Which of these, you may wonder, is "autism therapy?"  Which of these treats autism as a whole?

In fact (surprise!), there is no single therapy or treatment called "autism therapy" That's because:

  • Autism is not a singular disorder which can be treated with a single therapy or pill.  Instead, it is a collection of symptoms which vary significantly from person to person.
  • There are a few known causes of autism, but none of them can be treated with a single therapy or pill. These include prenatal exposure to specific pharmaceuticals and some genetic disorders.
  • In most cases, the cause of autism is not known -- and so, while there are many therapies available to treat the symptoms, there is no  treatment that can be prescribed to cure the disorder.

Doctors rarely refer to commonly-prescribed therapies such as speech, occupational therapy (of the sort intended to improve physical functioning), or physical therapy as "autism therapy," even though those therapies are almost always provided to people with autism.

  That's not because they're ineffective -- in fact, they are usually quite effective in treating specific symptoms of autism.  But they were not developed specifically to treat autism, nor are they designed to cure it.

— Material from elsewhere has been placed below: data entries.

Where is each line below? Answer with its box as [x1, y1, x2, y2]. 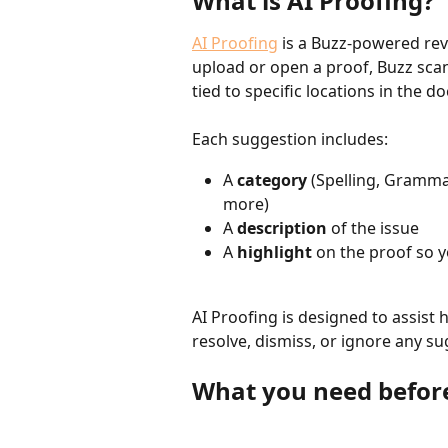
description [237, 216, 327, 239]
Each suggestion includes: [192, 128, 388, 151]
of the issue [327, 216, 419, 239]
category [237, 168, 307, 191]
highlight [237, 241, 312, 264]
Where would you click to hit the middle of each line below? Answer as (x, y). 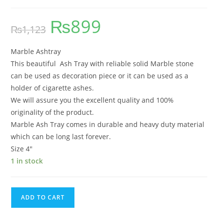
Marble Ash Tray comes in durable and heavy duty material (108, 125)
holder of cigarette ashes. (53, 88)
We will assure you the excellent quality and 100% (92, 100)
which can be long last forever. (61, 137)
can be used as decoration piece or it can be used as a (100, 76)
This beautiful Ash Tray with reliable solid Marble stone (102, 64)
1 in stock (27, 161)
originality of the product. (53, 112)
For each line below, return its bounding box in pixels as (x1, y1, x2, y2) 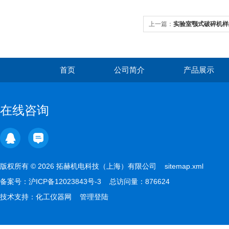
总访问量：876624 (101, 177, 178, 186)
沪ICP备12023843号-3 (29, 177, 101, 186)
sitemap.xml (165, 162, 203, 170)
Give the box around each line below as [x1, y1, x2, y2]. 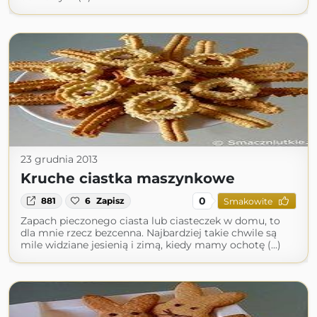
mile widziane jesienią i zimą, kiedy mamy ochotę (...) [21, 238, 281, 251]
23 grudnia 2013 [21, 153, 98, 166]
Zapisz [96, 195, 125, 206]
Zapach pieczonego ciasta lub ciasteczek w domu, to [21, 214, 280, 227]
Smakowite [223, 195, 272, 207]
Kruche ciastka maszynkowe [21, 170, 235, 187]
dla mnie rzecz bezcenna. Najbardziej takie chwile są [21, 226, 277, 239]
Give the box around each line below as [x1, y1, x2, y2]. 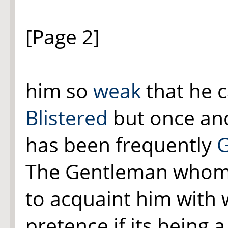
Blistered [25, 104, 108, 131]
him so [25, 77, 93, 104]
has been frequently [25, 131, 217, 158]
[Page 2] [25, 23, 100, 50]
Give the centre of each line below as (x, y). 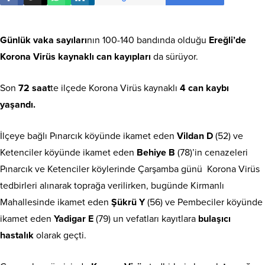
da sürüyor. (174, 56)
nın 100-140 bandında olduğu (148, 40)
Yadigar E (74, 219)
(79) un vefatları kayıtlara (146, 219)
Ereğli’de (227, 40)
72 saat (33, 88)
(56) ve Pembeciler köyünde (204, 202)
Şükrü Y (127, 202)
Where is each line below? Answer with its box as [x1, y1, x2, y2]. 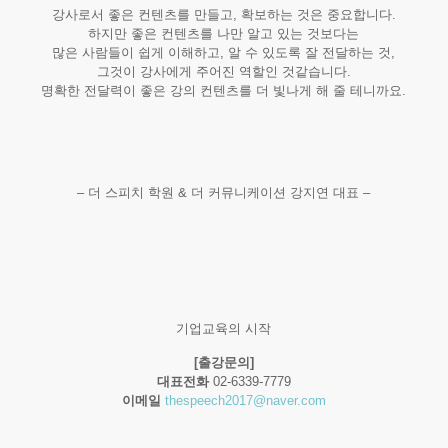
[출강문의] [193, 355, 254, 370]
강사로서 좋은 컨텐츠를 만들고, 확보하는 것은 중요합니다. [51, 7, 396, 22]
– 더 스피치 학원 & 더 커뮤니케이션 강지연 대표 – [77, 185, 371, 200]
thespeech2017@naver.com [164, 393, 326, 408]
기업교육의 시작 [176, 321, 272, 336]
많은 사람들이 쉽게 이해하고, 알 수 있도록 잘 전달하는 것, [52, 45, 396, 60]
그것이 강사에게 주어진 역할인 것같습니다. [96, 64, 351, 79]
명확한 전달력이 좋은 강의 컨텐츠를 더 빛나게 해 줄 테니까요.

Similarly, nutritional, cognitive, and pharmaceutical therapies, while they may be helpful in addressing specific symptoms of autism (or associated issues) are rarely called "autism therapy." Like the therapies described above, these are useful for many different disorders; they were not developed for autism in particular.

Most of the time, when people refer to "autism therapy," they are talking about either ABA or about developmental or biomedical treatments that are intended to relieve symptoms most often associated with autism: social and language challenges, repetitive behaviors, and sensory challenges.  Interestingly, though, not even these therapies were initially developed to treat autism!

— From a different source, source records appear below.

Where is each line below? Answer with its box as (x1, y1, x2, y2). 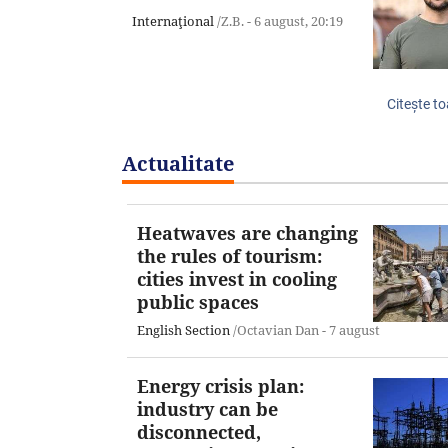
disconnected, (137, 419, 261, 444)
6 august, (254, 11, 311, 30)
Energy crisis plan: (137, 373, 304, 398)
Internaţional (132, 11, 214, 30)
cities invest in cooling (137, 266, 337, 291)
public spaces (137, 289, 259, 314)
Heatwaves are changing (137, 220, 358, 245)
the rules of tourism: (137, 243, 322, 268)
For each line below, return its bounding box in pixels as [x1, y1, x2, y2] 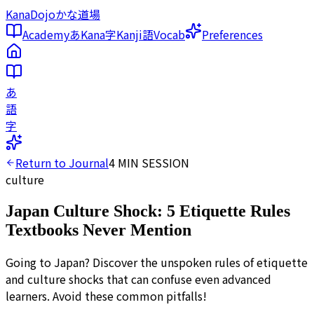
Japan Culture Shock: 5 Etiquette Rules [6, 201, 290, 220]
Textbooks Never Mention [6, 220, 191, 239]
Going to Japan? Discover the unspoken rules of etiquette [6, 253, 308, 271]
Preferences [202, 26, 263, 43]
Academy [22, 26, 69, 43]
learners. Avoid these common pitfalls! [6, 287, 207, 304]
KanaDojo [6, 6, 55, 22]
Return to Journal [15, 154, 109, 171]
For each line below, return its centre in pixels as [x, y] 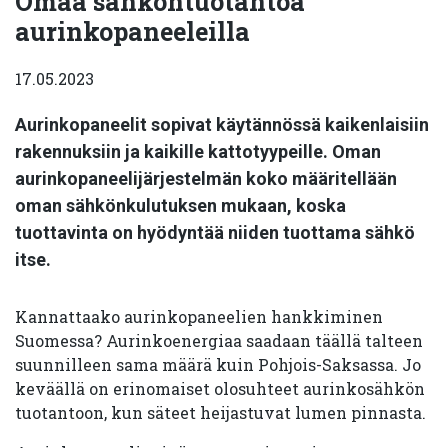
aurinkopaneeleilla [132, 31]
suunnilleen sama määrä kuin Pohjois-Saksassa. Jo [218, 364]
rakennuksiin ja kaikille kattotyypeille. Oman [198, 151]
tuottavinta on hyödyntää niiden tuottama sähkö [215, 232]
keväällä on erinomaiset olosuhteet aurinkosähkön [220, 388]
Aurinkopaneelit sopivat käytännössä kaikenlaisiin [222, 124]
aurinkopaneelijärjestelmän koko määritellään [206, 178]
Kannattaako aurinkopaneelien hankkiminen [199, 316]

ABA, the therapy most commonly referred to as "autism therapy," derives from behavior modification -- a very old approach to teaching appropriate behaviors through a system of rewards and consequences. Behavioral therapy has been used for many decades for many purposes. In the last fifty years or so, however, it has been modified and expanded significantly to teach appropriate behaviors to children with autism who, typically, do not learn through imitation or through trial and error.

Developmental therapies (including some forms of occupational and play therapy) were developed to help children with various emotional and developmental issues to engage with others in a positive manner and to build communication and collaboration skills.

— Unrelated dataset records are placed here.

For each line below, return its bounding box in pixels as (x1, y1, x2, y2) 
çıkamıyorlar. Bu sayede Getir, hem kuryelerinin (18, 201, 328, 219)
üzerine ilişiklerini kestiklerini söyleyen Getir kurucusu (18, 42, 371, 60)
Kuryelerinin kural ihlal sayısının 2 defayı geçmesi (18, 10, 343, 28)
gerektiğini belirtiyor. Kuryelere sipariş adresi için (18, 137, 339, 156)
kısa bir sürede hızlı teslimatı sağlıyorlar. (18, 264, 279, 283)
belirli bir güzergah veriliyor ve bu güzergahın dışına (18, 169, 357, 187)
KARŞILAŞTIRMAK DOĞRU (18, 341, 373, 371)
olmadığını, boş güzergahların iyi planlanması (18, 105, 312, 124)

Like ABA, developmental therapy has evolved quite a bit over the last few decades to specifically serve the needs of children with autism. Floortime, SCERTS, and RDI are all offshoots of developmental therapy that have been modified and codified for autism treatment.

Sensory integration therapy, which has become more common and popular in recent years, is not an "autism therapy" either.  It's actually an offshoot of occupational therapy which was modified to help individuals (autistic or not) who are over- or under-sensitive to light, sound, smells, and so forth.

Was ANYthing developed solely to treat autism? The answer is yes -- but, perhaps not so surprisingly, the therapies and treatments developed specifically to treat autism tend to be the least well researched, and the most controversial. These range from unique interventions related to vision, hearing, and body chemistry (detox baths, auditory integration, etc.) to interpersonal interventions such as Sonrise, "Rapid Response," and so forth.

Yes, these were developed specifically for treating autism. Few of these therapies have been well researched; none is presently considered to be a mainstream treatment for (or cure for) autism.